No, not common here. It's just a party circuit word picked up from Northern countries.


Me neither. By "it" I was referencing the whole abandonment to revelry lifestyle. I've only done coke twice (on occasions when I've been hanging out with people who happened to have it, and who I strongly liked and knew well), and I'm not going to lie, it was great. Really, it was completely different than I imagined it would be. All I wanted to do was run around and play and look at all of the pretty lights.

I don't think my brain was made for psychedelics, I've never had them and I can't imagine a situation in which I would. Maybe a ritual, drinking some peyote tea with a witches' coven or something. Haha, that sounds cool.

I've only tried psychedelics a few times, and didnt like it as much as opiates.

Revolte
06-04-2012, 04:26 AM
It's gives you fake happiness followed by real despair-as a birdy once told me.

.

Not true, it's a very real happiness. Drugs work by increasing the output of the drugs already in your body, they don't throw stuff in you that you don't already have. This is why you won't get high off of smoking cotton, though I wouldn't suggest disproving me with that.

The problem is it uses up your natural supply and it takes years to get to a normal state while off the drug. This is why long term users often do drugs to feel normal instead of high.

Fun Fact: Cardio releases dopamine. Because of this, not only do some people get addicted to it, but it is used as a treatment in rehab. Often with positive results.

tonywalt
06-05-2012, 10:12 AM
I agree with you Revolte, I understand the dopamine effect - let's just say it is happiness induced by a foreign substance.
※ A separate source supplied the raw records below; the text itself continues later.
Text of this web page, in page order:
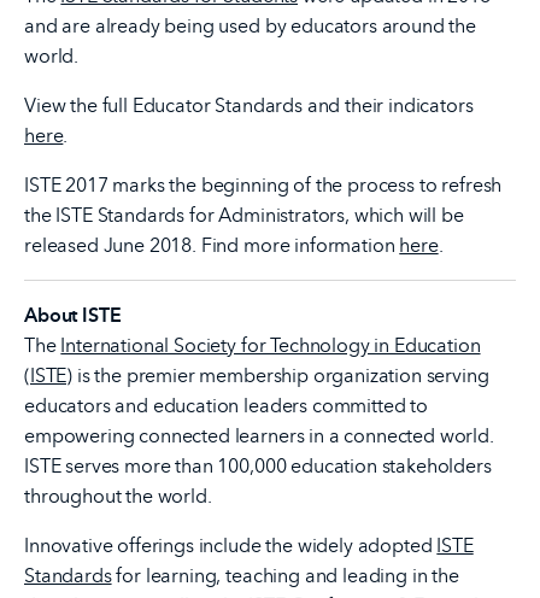
and are already being used by educators around the
world.
View the full Educator Standards and their indicators
here.
ISTE 2017 marks the beginning of the process to refresh
the ISTE Standards for Administrators, which will be
released June 2018. Find more information here.
About ISTE
The International Society for Technology in Education
(ISTE) is the premier membership organization serving
educators and education leaders committed to
empowering connected learners in a connected world.
ISTE serves more than 100,000 education stakeholders
throughout the world.
Innovative offerings include the widely adopted ISTE
Standardsfor learning, teaching and leading in the

Still, I say be a bit cautious. Some wines are only for sipping occasionally.

Paulclem
06-05-2012, 05:05 PM
Good advice Tony.

Thanks for the comment by the way - Mutatis too.

OrphanPip
06-05-2012, 05:26 PM
Drugs and alcohol have never done much for me, just a kind of bland forgettable experience.

Mutatis-Mutandis
06-05-2012, 07:09 PM
I've just started occasionally drinking. While I've yet to get full-blown drunk, I've gotten tipsy, and I don't like how it makes me feel. I get kinda weirded out. It's not an unpleasant situation, but I hesitate to call it pleasant. It's only been a few times, though. I did find that it did work as a literal painkiller, though.

LitNetIsGreat
06-05-2012, 07:21 PM
I've just started occasionally drinking. While I've yet to get full-blown drunk, I've gotten tipsy, and I don't like how it makes me feel. I get kinda weirded out. It's not an unpleasant situation, but I hesitate to call it pleasant. It's only been a few times, though. I did find that it did work as a literal painkiller, though.
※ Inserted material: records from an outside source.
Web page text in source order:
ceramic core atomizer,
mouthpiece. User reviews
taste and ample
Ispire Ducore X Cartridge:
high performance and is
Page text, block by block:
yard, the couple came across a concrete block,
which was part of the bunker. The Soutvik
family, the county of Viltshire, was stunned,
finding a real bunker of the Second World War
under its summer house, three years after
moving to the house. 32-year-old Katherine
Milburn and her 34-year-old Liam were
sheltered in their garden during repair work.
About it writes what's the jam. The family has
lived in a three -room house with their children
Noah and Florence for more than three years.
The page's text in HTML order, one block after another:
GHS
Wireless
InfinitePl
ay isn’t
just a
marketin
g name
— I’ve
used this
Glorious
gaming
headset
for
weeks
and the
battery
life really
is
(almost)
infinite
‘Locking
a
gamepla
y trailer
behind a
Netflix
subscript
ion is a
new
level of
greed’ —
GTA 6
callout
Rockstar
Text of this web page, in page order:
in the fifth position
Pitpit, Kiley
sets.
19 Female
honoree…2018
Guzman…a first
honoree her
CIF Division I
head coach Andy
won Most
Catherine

Bloody hell, is hat all? I've drnak moderately alomst everyady for the lsat 20 yearsish and it's nvere doen me anyahrm...!!?

Mutatis-Mutandis
06-05-2012, 07:36 PM
Bloody hell, is hat all? I've drnak moderately alomst everyady for the lsat 20 yearsish and it's nvere doen me anyahrm...!!?

:lol: Well played.

The Dilettante
06-05-2012, 09:25 PM
Hedonism is fine, but like anything it has it's limits. I don't mean to be condescending, but I believe there is more to my life than just pleasure. I have ambitions and they are not satisfied with simple pleasures.

That being said I am not opposed to partaking on some occasions, although I stick to alcohol and the occasional psychedelic.

JuniperWoolf
06-07-2012, 07:49 AM
Drugs and alcohol have never done much for me, just a kind of bland forgettable experience.
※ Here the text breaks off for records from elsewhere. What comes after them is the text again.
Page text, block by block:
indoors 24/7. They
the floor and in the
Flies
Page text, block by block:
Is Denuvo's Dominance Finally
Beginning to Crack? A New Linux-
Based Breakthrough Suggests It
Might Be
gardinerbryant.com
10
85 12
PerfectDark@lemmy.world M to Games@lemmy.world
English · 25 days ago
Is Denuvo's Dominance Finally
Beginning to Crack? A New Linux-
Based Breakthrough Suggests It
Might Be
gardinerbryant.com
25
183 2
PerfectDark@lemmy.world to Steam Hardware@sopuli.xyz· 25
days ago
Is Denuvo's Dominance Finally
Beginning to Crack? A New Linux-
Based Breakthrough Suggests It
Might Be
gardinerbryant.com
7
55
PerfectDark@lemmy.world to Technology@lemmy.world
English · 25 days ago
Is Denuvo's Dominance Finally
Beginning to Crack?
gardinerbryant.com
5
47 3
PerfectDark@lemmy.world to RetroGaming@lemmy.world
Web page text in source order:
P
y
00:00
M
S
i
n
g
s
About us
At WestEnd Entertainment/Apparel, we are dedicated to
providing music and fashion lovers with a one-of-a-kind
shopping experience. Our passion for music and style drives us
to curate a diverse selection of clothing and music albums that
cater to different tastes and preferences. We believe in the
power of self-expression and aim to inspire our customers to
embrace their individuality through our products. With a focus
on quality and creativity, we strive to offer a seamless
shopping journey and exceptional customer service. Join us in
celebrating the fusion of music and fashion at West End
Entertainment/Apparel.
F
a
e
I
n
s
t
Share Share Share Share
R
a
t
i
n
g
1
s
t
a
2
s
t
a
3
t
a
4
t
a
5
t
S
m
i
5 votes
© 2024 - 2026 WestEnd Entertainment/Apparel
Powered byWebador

My friend Rosie is the same way. She tried marijuana once, and her entire experience was as follows: she remembered that she forgot to water her plants earlier in the day, she then watered said plants, and then she went to bed. The next morning she was like "did I not do it right?"

tonywalt
06-07-2012, 10:59 AM
I wish I could stop getting the munchies. I have eaten more carrots than a Giant Killer Bunny!! ( I eat the carrots to avoid my stock munchie food pizza and/or chips and dips).